The background “universe” is the non-redundant superset set of GO terms of all genes of all species in OGs conserved in all species of the A2TEA run (singletons are currently not included). Whatever is compared to the universe in the analysis, is always a subset of it. Basically, the choice of hypothesis, expansion filter (yes/no) and DEG criterium (e.g., “at least N # of DEGs in any hypothesis species”) reduce the universe set to a target subset which we want to check for significant enrichment of GO terms. The ontology of interest (Biological Process (BP), Molecular Function (MF) or Cellular component (CC)) and further options can also be set.

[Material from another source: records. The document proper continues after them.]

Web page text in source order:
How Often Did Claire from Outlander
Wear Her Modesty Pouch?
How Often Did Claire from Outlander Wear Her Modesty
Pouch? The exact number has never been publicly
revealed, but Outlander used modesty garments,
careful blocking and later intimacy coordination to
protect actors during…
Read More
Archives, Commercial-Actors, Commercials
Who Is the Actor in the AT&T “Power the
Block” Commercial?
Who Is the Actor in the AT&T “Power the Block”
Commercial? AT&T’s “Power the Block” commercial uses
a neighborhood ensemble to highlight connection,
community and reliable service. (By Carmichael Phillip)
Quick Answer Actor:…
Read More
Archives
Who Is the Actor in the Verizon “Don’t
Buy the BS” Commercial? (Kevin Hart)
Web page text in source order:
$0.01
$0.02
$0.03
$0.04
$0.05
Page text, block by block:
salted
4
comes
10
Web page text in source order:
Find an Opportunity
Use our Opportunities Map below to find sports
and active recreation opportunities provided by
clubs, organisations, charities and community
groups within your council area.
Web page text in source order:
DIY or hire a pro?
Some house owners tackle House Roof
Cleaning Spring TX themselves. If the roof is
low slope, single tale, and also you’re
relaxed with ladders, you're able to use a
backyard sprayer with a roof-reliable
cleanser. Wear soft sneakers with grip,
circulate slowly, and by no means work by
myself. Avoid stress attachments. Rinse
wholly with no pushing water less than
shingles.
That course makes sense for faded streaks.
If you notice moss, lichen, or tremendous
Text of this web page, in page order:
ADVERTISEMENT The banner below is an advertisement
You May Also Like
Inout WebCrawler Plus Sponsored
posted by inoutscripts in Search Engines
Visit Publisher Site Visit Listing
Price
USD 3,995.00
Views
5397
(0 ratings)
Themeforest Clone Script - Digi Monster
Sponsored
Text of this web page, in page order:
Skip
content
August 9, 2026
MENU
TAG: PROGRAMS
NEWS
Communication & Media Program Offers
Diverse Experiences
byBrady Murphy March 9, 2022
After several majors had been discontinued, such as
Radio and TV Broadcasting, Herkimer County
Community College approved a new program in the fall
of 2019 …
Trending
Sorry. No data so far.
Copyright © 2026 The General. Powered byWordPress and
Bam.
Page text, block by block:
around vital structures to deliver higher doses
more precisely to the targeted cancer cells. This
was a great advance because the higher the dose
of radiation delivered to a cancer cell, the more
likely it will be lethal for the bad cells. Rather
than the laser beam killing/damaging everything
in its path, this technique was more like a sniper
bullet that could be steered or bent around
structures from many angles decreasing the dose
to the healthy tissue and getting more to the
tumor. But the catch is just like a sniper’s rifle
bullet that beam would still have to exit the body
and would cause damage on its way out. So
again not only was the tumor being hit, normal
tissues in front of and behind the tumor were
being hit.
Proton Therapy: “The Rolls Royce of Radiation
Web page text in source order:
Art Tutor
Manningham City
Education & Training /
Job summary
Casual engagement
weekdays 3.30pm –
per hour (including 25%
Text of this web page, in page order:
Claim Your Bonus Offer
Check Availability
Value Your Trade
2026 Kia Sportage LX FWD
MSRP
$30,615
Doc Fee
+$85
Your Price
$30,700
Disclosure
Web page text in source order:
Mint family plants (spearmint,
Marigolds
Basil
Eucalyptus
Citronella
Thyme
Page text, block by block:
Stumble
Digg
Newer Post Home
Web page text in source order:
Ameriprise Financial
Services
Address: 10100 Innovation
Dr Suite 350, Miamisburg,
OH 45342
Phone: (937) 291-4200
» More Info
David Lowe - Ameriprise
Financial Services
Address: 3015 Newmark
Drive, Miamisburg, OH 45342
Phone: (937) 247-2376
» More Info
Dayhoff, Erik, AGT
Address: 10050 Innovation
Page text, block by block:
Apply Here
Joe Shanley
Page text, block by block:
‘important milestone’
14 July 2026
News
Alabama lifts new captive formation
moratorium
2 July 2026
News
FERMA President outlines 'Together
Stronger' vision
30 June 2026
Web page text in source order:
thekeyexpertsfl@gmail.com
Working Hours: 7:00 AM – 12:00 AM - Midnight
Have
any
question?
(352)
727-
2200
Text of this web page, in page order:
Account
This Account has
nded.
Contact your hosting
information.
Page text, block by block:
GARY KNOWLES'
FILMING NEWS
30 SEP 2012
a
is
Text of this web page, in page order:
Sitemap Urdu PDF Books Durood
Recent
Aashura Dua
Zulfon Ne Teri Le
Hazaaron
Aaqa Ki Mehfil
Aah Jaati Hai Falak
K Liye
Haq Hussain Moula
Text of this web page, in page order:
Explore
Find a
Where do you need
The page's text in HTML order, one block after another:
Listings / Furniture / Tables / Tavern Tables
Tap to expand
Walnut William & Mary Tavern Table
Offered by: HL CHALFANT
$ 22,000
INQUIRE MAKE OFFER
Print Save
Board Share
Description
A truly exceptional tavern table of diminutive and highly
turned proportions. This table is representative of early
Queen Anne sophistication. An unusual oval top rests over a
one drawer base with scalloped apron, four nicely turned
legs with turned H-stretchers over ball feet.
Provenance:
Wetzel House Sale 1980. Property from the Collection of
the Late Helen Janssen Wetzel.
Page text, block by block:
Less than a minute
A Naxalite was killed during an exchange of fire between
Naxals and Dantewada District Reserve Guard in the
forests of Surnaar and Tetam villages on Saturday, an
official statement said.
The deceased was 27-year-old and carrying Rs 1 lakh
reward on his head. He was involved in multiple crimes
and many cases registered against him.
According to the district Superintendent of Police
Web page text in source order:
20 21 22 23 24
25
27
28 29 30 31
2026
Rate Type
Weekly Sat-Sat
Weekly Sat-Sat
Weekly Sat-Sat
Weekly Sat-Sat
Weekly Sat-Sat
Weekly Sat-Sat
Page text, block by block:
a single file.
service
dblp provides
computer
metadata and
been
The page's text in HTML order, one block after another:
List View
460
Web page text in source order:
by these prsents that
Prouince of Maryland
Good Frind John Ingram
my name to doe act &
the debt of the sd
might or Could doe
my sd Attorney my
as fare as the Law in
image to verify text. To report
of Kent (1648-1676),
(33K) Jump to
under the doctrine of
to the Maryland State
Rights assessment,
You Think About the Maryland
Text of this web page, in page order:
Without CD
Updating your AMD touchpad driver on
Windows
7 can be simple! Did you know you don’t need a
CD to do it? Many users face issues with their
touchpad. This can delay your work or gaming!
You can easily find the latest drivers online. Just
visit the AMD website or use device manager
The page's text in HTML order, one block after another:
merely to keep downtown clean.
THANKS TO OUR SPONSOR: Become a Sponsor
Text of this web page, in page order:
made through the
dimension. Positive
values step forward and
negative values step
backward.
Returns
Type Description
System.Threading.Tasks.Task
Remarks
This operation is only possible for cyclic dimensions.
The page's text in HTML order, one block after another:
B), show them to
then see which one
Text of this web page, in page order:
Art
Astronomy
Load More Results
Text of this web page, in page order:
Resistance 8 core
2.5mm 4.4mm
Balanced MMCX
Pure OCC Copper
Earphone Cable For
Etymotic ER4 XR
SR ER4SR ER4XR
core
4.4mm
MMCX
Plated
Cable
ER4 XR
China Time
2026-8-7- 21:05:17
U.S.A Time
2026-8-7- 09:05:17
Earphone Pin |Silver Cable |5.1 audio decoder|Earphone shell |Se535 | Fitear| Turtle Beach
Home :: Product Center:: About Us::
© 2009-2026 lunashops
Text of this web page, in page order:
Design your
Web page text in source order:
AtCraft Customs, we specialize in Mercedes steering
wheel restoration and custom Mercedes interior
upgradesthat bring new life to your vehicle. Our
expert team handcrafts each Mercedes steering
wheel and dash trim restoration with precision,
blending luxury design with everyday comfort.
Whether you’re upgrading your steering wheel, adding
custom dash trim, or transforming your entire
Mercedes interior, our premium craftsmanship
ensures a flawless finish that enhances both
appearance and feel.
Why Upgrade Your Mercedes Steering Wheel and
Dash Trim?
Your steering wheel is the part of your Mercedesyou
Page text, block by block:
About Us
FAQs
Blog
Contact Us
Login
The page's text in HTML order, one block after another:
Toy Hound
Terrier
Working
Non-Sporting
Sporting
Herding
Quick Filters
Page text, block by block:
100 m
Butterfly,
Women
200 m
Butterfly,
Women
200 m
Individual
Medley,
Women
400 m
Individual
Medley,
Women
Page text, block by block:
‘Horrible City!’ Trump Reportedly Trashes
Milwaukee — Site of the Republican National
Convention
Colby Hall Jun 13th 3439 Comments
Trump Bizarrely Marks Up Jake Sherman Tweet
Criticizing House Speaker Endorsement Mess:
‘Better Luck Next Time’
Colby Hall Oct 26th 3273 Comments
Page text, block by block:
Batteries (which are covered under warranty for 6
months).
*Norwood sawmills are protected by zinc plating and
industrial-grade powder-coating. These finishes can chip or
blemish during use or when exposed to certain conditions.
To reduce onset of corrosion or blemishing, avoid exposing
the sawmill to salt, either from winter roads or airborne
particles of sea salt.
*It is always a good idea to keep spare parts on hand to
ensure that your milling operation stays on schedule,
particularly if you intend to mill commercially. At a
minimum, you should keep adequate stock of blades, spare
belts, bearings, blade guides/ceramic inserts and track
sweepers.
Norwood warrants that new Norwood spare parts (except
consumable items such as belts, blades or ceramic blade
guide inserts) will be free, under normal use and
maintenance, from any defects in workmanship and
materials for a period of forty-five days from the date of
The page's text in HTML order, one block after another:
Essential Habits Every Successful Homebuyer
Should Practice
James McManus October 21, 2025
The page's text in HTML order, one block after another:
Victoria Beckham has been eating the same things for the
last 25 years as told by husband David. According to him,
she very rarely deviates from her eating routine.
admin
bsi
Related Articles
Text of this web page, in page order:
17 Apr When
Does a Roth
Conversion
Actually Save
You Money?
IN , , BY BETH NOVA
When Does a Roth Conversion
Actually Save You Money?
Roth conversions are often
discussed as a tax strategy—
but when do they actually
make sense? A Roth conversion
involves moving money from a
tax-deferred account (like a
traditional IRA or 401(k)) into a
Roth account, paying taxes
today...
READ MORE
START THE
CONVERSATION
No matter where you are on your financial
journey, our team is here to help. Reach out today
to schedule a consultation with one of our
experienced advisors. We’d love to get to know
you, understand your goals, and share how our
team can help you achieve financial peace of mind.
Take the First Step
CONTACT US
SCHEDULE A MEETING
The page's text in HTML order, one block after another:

With our test data, you could for instance be interested in enriched molecular functions of OGs that are expanded in Hordeum vulgare and also possess at least 2 DEGs of Hordeum vulgare. Once computed, a table is displayed that shows the top significantly enriched GO terms and also contains dynamically created links for these to AmiGO2. A second table contains information on the corresponding OGs and genes so that you are able to follow up on a particular enriched GO term and inspect the underlying data. We also provide two visualizations that summarize the results. The first is a GO enrichment dotplot (Figure 4D) showcasing the overall results in a straightforward way and the second is a GO subgraph of selected top N enriched GO terms. With the latter, we provide you with an insightful way of investigating how the significant GO terms are distributed over the GO graph.

Export options, bookmarking & ending a session

Tables can be downloaded as .tsv files and plots are exportable into a variety of formats such as .pdf, .png, or .svg which allows the you to easily save and share the observations and results. However, even a relatively small set of species, like the three Poaceae species in our test data, lead to several OGs that are worthwhile to investigate which substantiates the need for the bookmarking system outlined in the Implementation section. It quickly becomes very valuable to simply bookmark e.g. all OGs annotated with the top 5 enriched BP GO terms in the OGs expanded in Hordeum vulgare if the intention is to return to the analysis at a later time or to quickly generate a list to use with another tool. Relating this to the previous sub-sections we want to emphasize that bookmarking is an integral part of using the A2TEA.WebApp and is fully featured on all analysis tabs except the “Set analyses”, since here individual genes or OGs are not the focus. To further aid in the bookmarking process we also added informative pop-up messages to indicate for instance that all selected genes/OGs have already been saved. Since the bookmarks can also be used to export a completely functional .RData subset file, only the most relevant information is kept while the processing speed is increased and all relevant results of the integrative effort are kept. If for instance, during the analysis it turned out that hypothesis 2 in our example data (“Expanded in barley compared to maize”) is in fact not of interest anymore, subsetting the .RData file to interesting OGs of hypothesis 1 completely removes the unneeded “bloat” of hypothesis 2. Similarly, you can create 2 .RData files (one for each hypothesis) and run a custom script on each of them separately, thereby easily producing hypothesis-specific results.